2 files changed, 817 insertions, 0 deletions

diff --git a/lib/Transforms/InstCombine/InstCombineAddSub.cpp b/lib/Transforms/InstCombine/InstCombineAddSub.cpp
index 47223c3b35..bd642dea36 100644
--- a/lib/Transforms/InstCombine/InstCombineAddSub.cpp
+++ b/lib/Transforms/InstCombine/InstCombineAddSub.cpp
@@ -19,10 +19,715 @@
 using namespace llvm;
 using namespace PatternMatch;
 
+namespace {
+
+  /// Class representing coefficient of floating-point addend.
+  /// This class needs to be highly efficient, which is especially true for
+  /// the constructor. As of I write this comment, the cost of the default
+  /// constructor is merely 4-byte-store-zero (Assuming compiler is able to 
+  /// perform write-merging).
+  /// 
+  class FAddendCoef {
+  public:
+    // The constructor has to initialize a APFloat, which is uncessary for
+    // most addends which have coefficient either 1 or -1. So, the constructor
+    // is expensive. In order to avoid the cost of the constructor, we should
+    // reuse some instances whenever possible. The pre-created instances
+    // FAddCombine::Add[0-5] embodies this idea.
+    //
+    FAddendCoef() : IsFp(false), BufHasFpVal(false), IntVal(0) {}
+    ~FAddendCoef();
+  
+    void set(short C) {
+      assert(!insaneIntVal(C) && "Insane coefficient");
+      IsFp = false; IntVal = C;
+    }
+  
+    void set(const APFloat& C);
+  
+    void negate();
+  
+    bool isZero() const { return isInt() ? !IntVal : getFpVal().isZero(); }
+    Value *getValue(Type *) const;
+  
+    // If possible, don't define operator+/operator- etc because these
+    // operators inevitably call FAddendCoef's constructor which is not cheap.

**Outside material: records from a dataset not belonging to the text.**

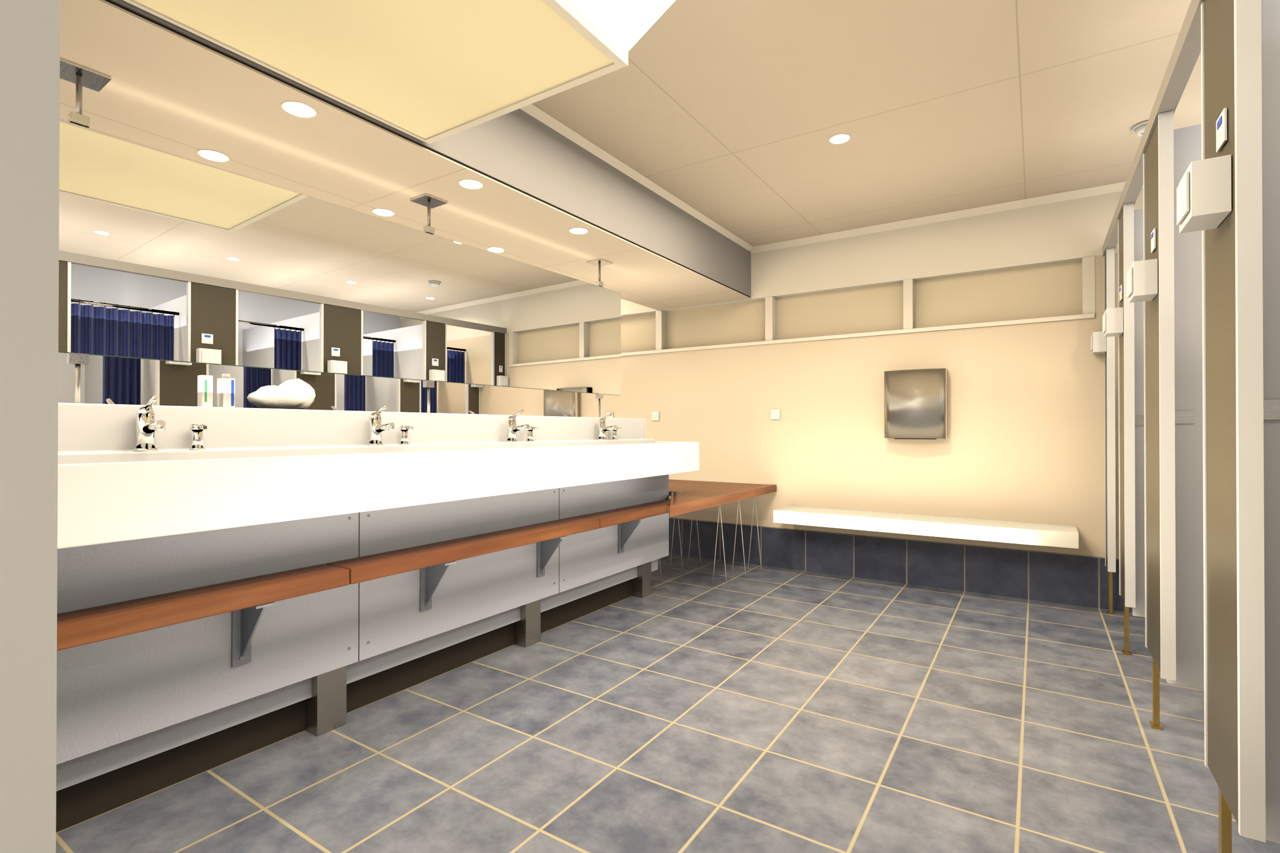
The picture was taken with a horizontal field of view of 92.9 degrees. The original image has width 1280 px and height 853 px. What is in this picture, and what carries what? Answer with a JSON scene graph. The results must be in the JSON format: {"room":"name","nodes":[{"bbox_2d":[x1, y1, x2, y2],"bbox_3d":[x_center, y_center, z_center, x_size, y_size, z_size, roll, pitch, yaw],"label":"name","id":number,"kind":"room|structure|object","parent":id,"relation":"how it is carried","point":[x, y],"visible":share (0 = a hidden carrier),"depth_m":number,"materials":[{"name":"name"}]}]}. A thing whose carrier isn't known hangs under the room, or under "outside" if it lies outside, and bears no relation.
{"room":"public restroom","nodes":[
{"label":"public restroom","id":0,"kind":"room"},
{"bbox_2d":[0,0,60,852],"bbox_3d":[-1.833,-0.174,1.208,8.790,2.360,0.200,0,0,33],"label":"wall","id":1,"kind":"structure","parent":0,"point":[30,29],"depth_m":0.34,"materials":[{"name":"beige paint"}]},
{"bbox_2d":[58,352,84,403],"bbox_3d":[-4.798,-0.155,4.800,0.100,2.360,6.000,0,0,33],"label":"wall","id":2,"kind":"structure","parent":0,"point":[66,372],"depth_m":4.94,"materials":[{"name":"white paint"}]},
{"bbox_2d":[154,360,480,414],"bbox_3d":[-2.762,0.038,4.413,0.034,1.970,4.154,0,0,33],"label":"pilasters","id":3,"kind":"object","parent":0,"point":[176,385],"depth_m":4.70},
{"bbox_2d":[165,360,482,387],"bbox_3d":[-2.317,-0.506,5.011,0.064,0.215,2.631,0,0,33],"label":"boxes","id":4,"kind":"object","parent":3,"relation":"attached to","point":[166,362],"depth_m":4.65},
{"bbox_2d":[56,553,1279,852],"bbox_3d":[-1.074,1.062,2.366,8.990,0.100,6.000,0,0,33],"label":"floor","id":5,"kind":"structure","parent":0,"point":[773,709],"depth_m":1.89,"materials":[{"name":"tile"}]},
{"bbox_2d":[84,354,396,411],"bbox_3d":[-3.571,-0.049,4.896,1.844,1.790,2.608,0,0,33],"label":"wall","id":6,"kind":"structure","parent":5,"relation":"on","point":[379,392],"depth_m":5.42,"materials":[{"name":"white paint"}]},
{"bbox_2d":[102,355,140,404],"bbox_3d":[-3.611,-0.069,4.240,0.062,1.542,0.218,0,0,33],"label":"curtain","id":7,"kind":"object","parent":6,"relation":"attached to","point":[121,376],"visible":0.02,"depth_m":4.23,"materials":[{"name":"blue fabric"}]},
{"bbox_2d":[243,366,271,408],"bbox_3d":[-3.130,-0.065,4.977,0.062,1.542,0.218,0,0,33],"label":"curtain","id":8,"kind":"object","parent":6,"relation":"attached to","point":[254,379],"visible":0.02,"depth_m":4.96,"materials":[{"name":"blue fabric"}]},
{"bbox_2d":[344,374,365,411],"bbox_3d":[-2.666,-0.061,5.689,0.062,1.542,0.218,0,0,33],"label":"curtain","id":9,"kind":"object","parent":6,"relation":"attached to","point":[354,385],"visible":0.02,"depth_m":5.67,"materials":[{"name":"blue fabric"}]},
{"bbox_2d":[56,57,776,832],"bbox_3d":[-0.640,0.026,3.037,1.220,1.979,4.110,0,0,33],"label":"vanity","id":10,"kind":"object","parent":5,"relation":"on","point":[233,583],"visible":1,"depth_m":1.99,"materials":[{"name":"grey laminate"}]},
{"bbox_2d":[106,398,114,404],"bbox_3d":[-1.599,-0.008,1.843,0.136,0.155,0.054,0,0,33],"label":"tap","id":11,"kind":"object","parent":10,"relation":"on","point":[109,401],"depth_m":1.85,"materials":[{"name":"silver metal"}]},
{"bbox_2d":[133,395,165,451],"bbox_3d":[-1.346,-0.009,1.678,0.136,0.155,0.054,0,0,33],"label":"tap","id":12,"kind":"object","parent":10,"relation":"on","point":[146,424],"depth_m":1.68,"materials":[{"name":"silver metal"}]},
{"bbox_2d":[247,378,315,409],"bbox_3d":[-1.262,-0.114,2.154,0.117,0.119,0.226,0,0,33],"label":"towel","id":13,"kind":"object","parent":10,"relation":"on","point":[294,394],"depth_m":2.12,"materials":[{"name":"white fabric"}]},
{"bbox_2d":[330,405,339,410],"bbox_3d":[-1.214,-0.005,2.433,0.136,0.155,0.054,0,0,33],"label":"tap","id":14,"kind":"object","parent":10,"relation":"on","point":[332,407],"depth_m":2.44,"materials":[{"name":"silver metal"}]},
{"bbox_2d":[58,57,620,417],"bbox_3d":[-0.888,-0.512,2.614,0.181,0.907,2.688,0,0,33],"label":"mirror","id":15,"kind":"object","parent":10,"relation":"on","point":[163,256],"depth_m":2.10,"materials":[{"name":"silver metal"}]},
{"bbox_2d":[367,403,395,445],"bbox_3d":[-0.961,-0.006,2.268,0.136,0.155,0.054,0,0,33],"label":"tap","id":16,"kind":"object","parent":10,"relation":"on","point":[375,428],"depth_m":2.27,"materials":[{"name":"silver metal"}]},
{"bbox_2d":[469,410,475,414],"bbox_3d":[-0.827,-0.002,3.028,0.136,0.155,0.054,0,0,33],"label":"tap","id":17,"kind":"object","parent":10,"relation":"on","point":[470,412],"depth_m":3.03,"materials":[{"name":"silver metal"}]},
{"bbox_2d":[506,409,529,442],"bbox_3d":[-0.574,-0.003,2.863,0.136,0.155,0.054,0,0,33],"label":"tap","id":18,"kind":"object","parent":10,"relation":"on","point":[511,428],"depth_m":2.87,"materials":[{"name":"silver metal"}]},
{"bbox_2d":[562,414,568,416],"bbox_3d":[-0.436,0.001,3.627,0.136,0.155,0.054,0,0,33],"label":"tap","id":19,"kind":"object","parent":10,"relation":"on","point":[564,415],"depth_m":3.63,"materials":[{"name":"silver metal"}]},
{"bbox_2d":[597,413,618,440],"bbox_3d":[-0.183,0.000,3.462,0.136,0.155,0.054,0,0,33],"label":"tap","id":20,"kind":"object","parent":10,"relation":"on","point":[602,429],"depth_m":3.46,"materials":[{"name":"silver metal"}]},
{"bbox_2d":[1103,0,1265,852],"bbox_3d":[1.475,0.024,1.651,0.034,1.970,4.154,0,0,33],"label":"pilasters","id":21,"kind":"object","parent":5,"relation":"on","point":[1232,303],"depth_m":1.29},
{"bbox_2d":[1102,0,1204,256],"bbox_3d":[1.475,-0.989,1.657,0.044,0.054,4.154,0,0,33],"label":"rail","id":22,"kind":"object","parent":21,"relation":"attached to","point":[1187,50],"depth_m":1.76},
{"bbox_2d":[1090,107,1231,354],"bbox_3d":[1.840,-0.520,2.301,0.064,0.215,2.631,0,0,33],"label":"boxes","id":23,"kind":"object","parent":21,"relation":"attached to","point":[1204,192],"depth_m":1.24},
{"bbox_2d":[1132,0,1279,844],"bbox_3d":[2.243,-0.069,1.106,1.844,1.790,2.608,0,0,33],"label":"wall","id":24,"kind":"structure","parent":5,"relation":"on","point":[1187,140],"depth_m":1.93,"materials":[{"name":"white paint"}]},
{"bbox_2d":[436,187,1143,558],"bbox_3d":[0.529,-0.155,4.831,8.790,2.360,0.130,0,0,33],"label":"wall","id":25,"kind":"structure","parent":0,"point":[1025,442],"depth_m":4.01,"materials":[{"name":"beige paint"}]},
{"bbox_2d":[421,380,437,413],"bbox_3d":[-2.217,-0.058,6.377,0.062,1.542,0.218,0,0,33],"label":"curtain","id":26,"kind":"object","parent":25,"relation":"attached to","point":[433,391],"visible":0.02,"depth_m":6.39,"materials":[{"name":"blue fabric"}]},
{"bbox_2d":[543,390,580,417],"bbox_3d":[-0.716,-0.131,5.494,0.360,0.441,0.115,0,0,33],"label":"paper towel dispenser","id":27,"kind":"object","parent":25,"relation":"attached to","point":[556,403],"visible":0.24,"depth_m":5.43,"materials":[{"name":"silver metal"}]},
{"bbox_2d":[606,412,613,417],"bbox_3d":[-0.258,-0.099,5.258,0.070,0.043,0.011,0,0,33],"label":"switch plates","id":28,"kind":"object","parent":25,"relation":"attached to","point":[611,416],"depth_m":5.25,"materials":[{"name":"white plastic"}]},
{"bbox_2d":[651,411,659,420],"bbox_3d":[0.128,-0.087,5.006,0.068,0.072,0.011,0,0,33],"label":"switch plates","id":29,"kind":"object","parent":25,"relation":"attached to","point":[654,414],"depth_m":5.00,"materials":[{"name":"white plastic"}]},
{"bbox_2d":[770,409,779,419],"bbox_3d":[0.990,-0.089,4.444,0.066,0.072,0.011,0,0,33],"label":"switch plates","id":30,"kind":"object","parent":25,"relation":"attached to","point":[775,414],"depth_m":4.44,"materials":[{"name":"white plastic"}]},
{"bbox_2d":[620,256,1094,356],"bbox_3d":[0.511,-0.779,4.805,4.943,0.349,0.086,0,0,33],"label":"trim","id":31,"kind":"structure","parent":25,"relation":"attached to","point":[1088,263],"depth_m":3.97,"materials":[{"name":"beige wood"}]},
{"bbox_2d":[668,518,1132,612],"bbox_3d":[0.490,0.882,4.766,8.790,0.285,0.012,0,0,33],"label":"tiles","id":32,"kind":"structure","parent":25,"relation":"attached to","point":[1075,580],"depth_m":3.92,"materials":[{"name":"tile"}]},
{"bbox_2d":[884,368,947,439],"bbox_3d":[1.755,-0.139,3.883,0.360,0.441,0.115,0,0,33],"label":"paper towel dispenser","id":33,"kind":"object","parent":25,"relation":"attached to","point":[916,400],"visible":1,"depth_m":3.83,"materials":[{"name":"silver metal"}]},
{"bbox_2d":[773,505,1078,549],"bbox_3d":[1.692,0.622,3.796,1.685,0.115,0.300,0,0,33],"label":"bench","id":34,"kind":"object","parent":25,"relation":"attached to","point":[1020,533],"visible":1,"depth_m":3.62,"materials":[{"name":"white paint"}]},
{"bbox_2d":[749,181,1143,253],"bbox_3d":[0.483,-1.315,4.768,8.790,0.039,0.034,0,0,33],"label":"crown molding","id":35,"kind":"structure","parent":25,"relation":"attached to","point":[1117,187],"depth_m":3.81,"materials":[{"name":"white paint"}]},
{"bbox_2d":[531,0,1201,246],"bbox_3d":[-1.074,-1.398,2.379,8.990,0.100,6.000,0,0,33],"label":"ceiling","id":36,"kind":"structure","parent":0,"point":[733,109],"depth_m":2.54,"materials":[{"name":"white paint"}]},
{"bbox_2d":[122,0,675,144],"bbox_3d":[-0.476,-1.172,1.233,1.417,0.359,1.216,0,0,33],"label":"ceiling light panel","id":37,"kind":"object","parent":36,"relation":"attached to","point":[431,71],"depth_m":1.60,"materials":[{"name":"beige plastic"}]},
{"bbox_2d":[59,0,752,310],"bbox_3d":[-0.643,-1.154,3.039,0.870,0.380,4.159,0,0,33],"label":"soffit beam","id":38,"kind":"structure","parent":36,"relation":"attached to","point":[172,89],"depth_m":2.40,"materials":[{"name":"grey paint"}]},
{"bbox_2d":[197,149,229,162],"bbox_3d":[-1.523,-0.968,2.174,0.096,0.006,0.096,0,0,33],"label":"recessed light","id":39,"kind":"object","parent":38,"relation":"attached to","point":[214,155],"visible":1,"depth_m":2.17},
{"bbox_2d":[281,100,316,118],"bbox_3d":[-1.042,-0.969,1.860,0.096,0.006,0.096,0,0,33],"label":"recessed light","id":40,"kind":"object","parent":38,"relation":"attached to","point":[295,108],"visible":1,"depth_m":1.85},
{"bbox_2d":[371,208,395,216],"bbox_3d":[-1.154,-0.965,2.739,0.096,0.006,0.096,0,0,33],"label":"recessed light","id":41,"kind":"object","parent":38,"relation":"attached to","point":[380,211],"visible":1,"depth_m":2.73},
{"bbox_2d":[458,179,483,189],"bbox_3d":[-0.673,-0.966,2.426,0.096,0.006,0.096,0,0,33],"label":"recessed light","id":42,"kind":"object","parent":38,"relation":"attached to","point":[466,183],"visible":1,"depth_m":2.42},
{"bbox_2d":[487,247,505,252],"bbox_3d":[-0.783,-0.962,3.309,0.096,0.006,0.096,0,0,33],"label":"recessed light","id":43,"kind":"object","parent":38,"relation":"attached to","point":[492,249],"visible":1,"depth_m":3.30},
{"bbox_2d":[568,227,588,234],"bbox_3d":[-0.302,-0.963,2.995,0.096,0.006,0.096,0,0,33],"label":"recessed light","id":44,"kind":"object","parent":38,"relation":"attached to","point":[579,231],"visible":1,"depth_m":2.99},
{"bbox_2d":[828,133,850,144],"bbox_3d":[0.933,-1.344,2.843,0.096,0.006,0.096,0,0,33],"label":"recessed light","id":45,"kind":"object","parent":36,"relation":"in","point":[840,138],"visible":1,"depth_m":2.84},
{"bbox_2d":[1132,119,1148,136],"bbox_3d":[2.263,-1.327,2.710,0.110,0.036,0.110,0,0,33],"label":"smoke detector","id":46,"kind":"object","parent":36,"relation":"attached to","point":[1139,128],"visible":0.5,"depth_m":2.70,"materials":[{"name":"white plastic"}]}
]}

+    void operator=(const FAddendCoef &A);
+    void operator+=(const FAddendCoef &A);
+    void operator-=(const FAddendCoef &A);
+    void operator*=(const FAddendCoef &S);
+  
+    bool isOne() const { return isInt() && IntVal == 1; }
+    bool isTwo() const { return isInt() && IntVal == 2; }
+    bool isMinusOne() const { return isInt() && IntVal == -1; }
+    bool isMinusTwo() const { return isInt() && IntVal == -2; }
+  
+  private:
+    bool insaneIntVal(int V) { return V > 4 || V < -4; }
+    APFloat *getFpValPtr(void)
+      { return reinterpret_cast<APFloat*>(&FpValBuf[0]); }
+
+    const APFloat &getFpVal(void) const {
+      assert(IsFp && BufHasFpVal && "Incorret state");
+      return *reinterpret_cast<const APFloat*>(&FpValBuf[0]);
+    }
+
+    APFloat &getFpVal(void)
+      { assert(IsFp && BufHasFpVal && "Incorret state"); return *getFpValPtr(); }
+  
+    bool isInt() const { return !IsFp; }
+
+  private:
+    bool IsFp;
+  
+    // True iff FpValBuf contains an instance of APFloat.
+    bool BufHasFpVal;
+  
+    // The integer coefficient of an individual addend is either 1 or -1,
+    // and we try to simplify at most 4 addends from neighboring at most
+    // two instructions. So the range of <IntVal> falls in [-4, 4]. APInt
+    // is overkill of this end.
+    short IntVal;
+  
+    union {
+      char FpValBuf[sizeof(APFloat)];
+      int dummy; // So this structure has at least 4-byte alignment.
+    };
+  };
+  
+  /// FAddend is used to represent floating-point addend. An addend is
+  /// represented as <C, V>, where the V is a symbolic value, and C is a
+  /// constant coefficient. A constant addend is represented as <C, 0>.
+  ///
+  class FAddend {
+  public:
+    FAddend() { Val = 0; }
+  
+    Value *getSymVal (void) const { return Val; }
+    const FAddendCoef &getCoef(void) const { return Coeff; }
+  
+    bool isConstant() const { return Val == 0; }
+    bool isZero() const { return Coeff.isZero(); }
+
+    void set(short Coefficient, Value *V) { Coeff.set(Coefficient), Val = V; }
+    void set(const APFloat& Coefficient, Value *V)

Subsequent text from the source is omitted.